16. November 2022 at 03:28
Scott—now I am not only an idiot but a liar.
I will check your comment. We may be talking about different things ——and I was not talking about pols and their dumbass red wave. I was and am specifically discussing the two polls I follow most—Nate Silver and RealClearPolitics.
As far as “knowing nothing about politics”——I have literally follo
16. November 2022 at 04:52
PS—-continuation.——I know more about politics than you know about monetary policy.
I grew up in a political family. I studied political science with a BA, MA, and M.Phil (Hobart, William and Mary, Columbia). I was elected to the student Senate as an undergrad.
“I,followed politics since I was 10—as my father was a Rockefeller supporter who offered him to lobby for the position as Superintendent of the New York state insurance department. (I also read all the “making of a president” books including Kennedy when I was 11) This was when Rockefeller ran the the NYS Constitutional commission (‘56-58). When my father realized that Frank Costello was indirectly involved in everything political—including insurance—-he walked away (Costello’s run ended in 57 when they tried to assassinate him).
I was friends with The Prudenti family ——-who controlled Suffolk County NY in the 70s and 80s-and was a very close friend of Gail Prudenti who became chief administrative judge of NY (now,Dean of Hofstra Law).
Her uncle ran the Suffolk county GOP in the 70s-80s—-her father —a good guy—was always rumored to be mob related—-which made no sense to me—-but my family who are from Suffolk insists it was true.
My cousin ran the money raising operation in the 2010s for Suffolk county commissioner Steve Bellone. He says local politics are totally corrupt. He quit—-he knew it was a racket and left. My former colleague from Lehman was hired as a consultant in the 2010s for Nassau County executive Mangano. He could not believe what he saw. He quit. Mangano is now in jail with his wife.

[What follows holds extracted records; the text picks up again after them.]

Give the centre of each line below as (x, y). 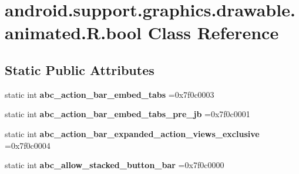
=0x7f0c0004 (28, 145)
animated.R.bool (73, 33)
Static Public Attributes (80, 69)
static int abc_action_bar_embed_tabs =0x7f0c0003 (110, 94)
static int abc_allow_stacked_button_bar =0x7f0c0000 (115, 165)
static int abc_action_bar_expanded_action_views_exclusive (132, 133)
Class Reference (213, 33)
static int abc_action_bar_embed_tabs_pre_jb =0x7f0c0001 (127, 114)
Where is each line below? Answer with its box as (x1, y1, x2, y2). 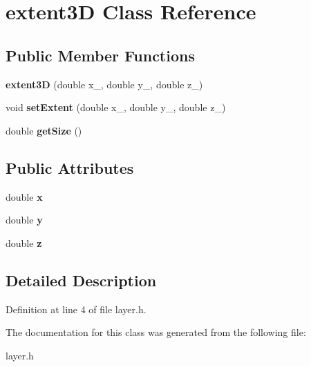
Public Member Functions (6, 44, 195, 66)
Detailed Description (6, 269, 157, 290)
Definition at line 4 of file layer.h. (6, 301, 147, 316)
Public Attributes (6, 157, 134, 178)
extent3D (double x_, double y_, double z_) (6, 77, 203, 91)
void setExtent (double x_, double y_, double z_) (6, 100, 226, 115)
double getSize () (6, 123, 82, 137)
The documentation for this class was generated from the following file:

I meet with the Fed from time to time. I would meet with Bush advisors several times a year. The Southern California GOP wanted me to to be a a public speaker at their fund raisers—-I did a few—-their top fund raiser offered me a position to “run her company” if I came out there to do this. I knew I was not going to run her company——but that would be my title and I would get paid——to be a promoter. Did not sound kosher to me.

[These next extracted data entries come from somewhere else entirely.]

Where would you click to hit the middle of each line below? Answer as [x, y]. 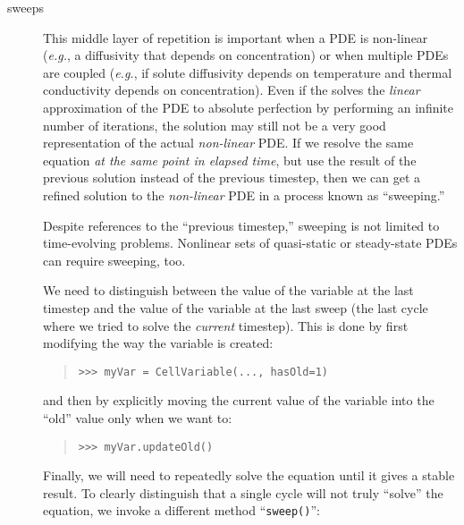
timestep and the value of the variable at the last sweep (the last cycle [236, 307]
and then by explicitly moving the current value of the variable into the [239, 400]
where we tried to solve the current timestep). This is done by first [226, 325]
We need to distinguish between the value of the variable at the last [228, 290]
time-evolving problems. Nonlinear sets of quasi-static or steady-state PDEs [250, 243]
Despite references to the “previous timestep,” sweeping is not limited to [241, 225]
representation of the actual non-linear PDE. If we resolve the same [228, 143]
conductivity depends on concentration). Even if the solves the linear [232, 90]

So you know no nothing about me. You think polls are politics. I will repeat my comment ——-RCP had forecast a 3 win pick-up in the Senate and a minimum of a 14 seat pick-up in House. 538 had a 59% probability that GOP would win Senate (we can never know if 538 makes sense except over a long period of time). They had a 90% probability the GOP would win the House—-GOP seems like it will eke it out.
Just how was RCP and 538 “very accurate” ——-you are the know nothing. Again, your “everyone knows” line is typical. Tell me how the polls were accurate. I really am open to it——but not because “everyone knows”

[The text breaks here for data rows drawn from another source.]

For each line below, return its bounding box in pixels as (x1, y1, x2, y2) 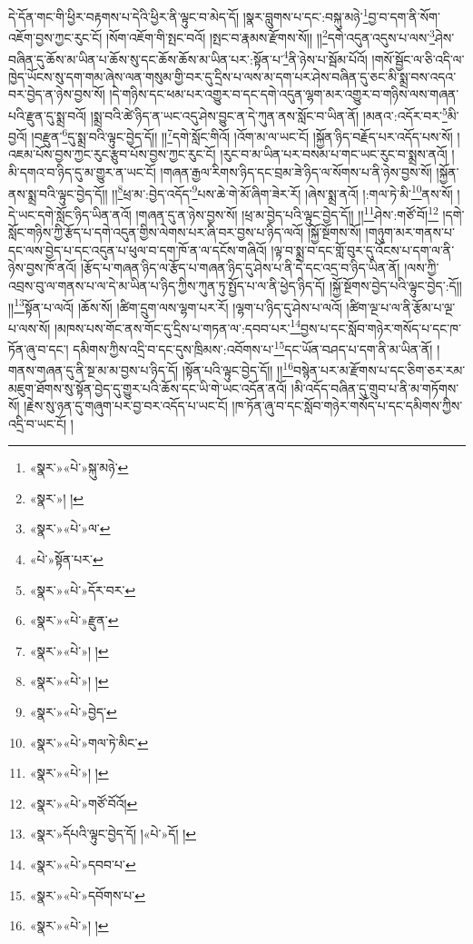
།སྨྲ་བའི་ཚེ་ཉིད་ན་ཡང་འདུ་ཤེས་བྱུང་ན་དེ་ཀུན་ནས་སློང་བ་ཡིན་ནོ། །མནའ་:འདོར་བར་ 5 (90, 103, 448, 124)
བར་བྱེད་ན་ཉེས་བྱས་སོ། (8, 84, 105, 104)
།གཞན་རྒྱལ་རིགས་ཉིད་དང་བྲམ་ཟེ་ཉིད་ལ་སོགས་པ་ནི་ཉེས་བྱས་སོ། (160, 163, 432, 182)
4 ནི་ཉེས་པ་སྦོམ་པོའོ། (282, 46, 368, 68)
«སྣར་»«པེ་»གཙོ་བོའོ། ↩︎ (29, 793, 138, 812)
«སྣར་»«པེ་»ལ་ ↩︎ (29, 519, 111, 538)
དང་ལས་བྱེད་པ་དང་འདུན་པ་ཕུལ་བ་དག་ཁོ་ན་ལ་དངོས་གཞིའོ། (8, 240, 267, 259)
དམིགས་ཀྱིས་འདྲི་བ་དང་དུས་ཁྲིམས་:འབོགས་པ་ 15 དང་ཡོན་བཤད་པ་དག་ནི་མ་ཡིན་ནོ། (73, 337, 433, 358)

16. November 2022 at 05:05
PS—do not know if the 2 comment rules apply to response requests from other commenters.
M. Sandler
Of course I do not have evidence of fraud——-just as you have no evidence for no fraud. You cannot prove a negative of course, but lack of evidence of specific fraud is not evidence of no fraud.
—-AGAIN, my point is this current method of voting dominated by mail-ins, different rules for different states, increases the probability of fraud. Which is why few other democracies use this method——and I do not believe you think this method is the one we should use.
I want US before Covid —-or Canada today. Do you?
17. November 2022 at 07:53
Michael Rulle,
Okay, so you have no evidence of fraud. Then what, a priori, is your concern about mailed in ballots, when they’ve been used for decades, at least, in many places, with no significant fraud?
17. November 2022 at 22:28
I vote Michael Sandifer’s comment the most ignorant head in the sand comment in the history of this blog.